(Records contained in a dataset)
────────

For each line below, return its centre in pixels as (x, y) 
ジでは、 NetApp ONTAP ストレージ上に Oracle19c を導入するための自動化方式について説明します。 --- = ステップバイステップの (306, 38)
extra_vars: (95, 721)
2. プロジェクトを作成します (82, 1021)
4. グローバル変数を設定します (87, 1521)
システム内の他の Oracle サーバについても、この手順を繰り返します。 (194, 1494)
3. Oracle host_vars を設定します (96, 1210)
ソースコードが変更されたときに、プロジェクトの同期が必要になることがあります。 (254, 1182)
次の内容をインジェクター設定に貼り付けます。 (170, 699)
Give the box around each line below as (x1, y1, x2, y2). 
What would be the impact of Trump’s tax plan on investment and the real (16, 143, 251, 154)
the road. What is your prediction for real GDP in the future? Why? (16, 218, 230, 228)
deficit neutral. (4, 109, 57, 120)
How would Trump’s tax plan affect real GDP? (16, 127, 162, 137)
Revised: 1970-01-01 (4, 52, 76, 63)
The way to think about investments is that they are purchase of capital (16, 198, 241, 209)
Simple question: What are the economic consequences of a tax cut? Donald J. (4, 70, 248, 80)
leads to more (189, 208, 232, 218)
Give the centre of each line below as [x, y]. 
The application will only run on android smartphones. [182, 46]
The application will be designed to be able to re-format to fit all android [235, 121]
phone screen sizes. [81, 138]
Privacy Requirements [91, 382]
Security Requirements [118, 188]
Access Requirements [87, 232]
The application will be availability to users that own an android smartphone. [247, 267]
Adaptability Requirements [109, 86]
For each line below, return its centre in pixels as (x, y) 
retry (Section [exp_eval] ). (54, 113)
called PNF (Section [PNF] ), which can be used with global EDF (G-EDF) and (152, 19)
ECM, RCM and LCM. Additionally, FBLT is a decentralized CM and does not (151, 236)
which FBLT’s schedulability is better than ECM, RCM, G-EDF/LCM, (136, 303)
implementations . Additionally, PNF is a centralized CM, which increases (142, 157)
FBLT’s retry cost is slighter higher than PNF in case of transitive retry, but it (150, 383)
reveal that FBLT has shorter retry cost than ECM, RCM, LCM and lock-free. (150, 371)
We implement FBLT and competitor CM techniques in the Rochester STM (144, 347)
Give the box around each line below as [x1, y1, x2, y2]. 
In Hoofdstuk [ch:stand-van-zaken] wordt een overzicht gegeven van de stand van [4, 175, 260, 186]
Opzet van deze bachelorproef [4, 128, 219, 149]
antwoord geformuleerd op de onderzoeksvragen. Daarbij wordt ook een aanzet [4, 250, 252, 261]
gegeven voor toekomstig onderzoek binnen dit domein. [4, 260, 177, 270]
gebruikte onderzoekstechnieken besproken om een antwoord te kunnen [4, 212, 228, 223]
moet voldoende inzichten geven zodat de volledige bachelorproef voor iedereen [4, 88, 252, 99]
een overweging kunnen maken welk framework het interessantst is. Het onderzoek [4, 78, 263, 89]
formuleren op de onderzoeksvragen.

────────

→ Directions for this task:
Return nothing but the lines from the top of the records above through the line that has "The way to think". Keep each one exact.

→ Response to this exercise:
For each line below, return its centre in pixels as (x, y) 
ジでは、 NetApp ONTAP ストレージ上に Oracle19c を導入するための自動化方式について説明します。 --- = ステップバイステップの (306, 38)
extra_vars: (95, 721)
2. プロジェクトを作成します (82, 1021)
4. グローバル変数を設定します (87, 1521)
システム内の他の Oracle サーバについても、この手順を繰り返します。 (194, 1494)
3. Oracle host_vars を設定します (96, 1210)
ソースコードが変更されたときに、プロジェクトの同期が必要になることがあります。 (254, 1182)
次の内容をインジェクター設定に貼り付けます。 (170, 699)
Give the box around each line below as (x1, y1, x2, y2). 
What would be the impact of Trump’s tax plan on investment and the real (16, 143, 251, 154)
the road. What is your prediction for real GDP in the future? Why? (16, 218, 230, 228)
deficit neutral. (4, 109, 57, 120)
How would Trump’s tax plan affect real GDP? (16, 127, 162, 137)
Revised: 1970-01-01 (4, 52, 76, 63)
The way to think about investments is that they are purchase of capital (16, 198, 241, 209)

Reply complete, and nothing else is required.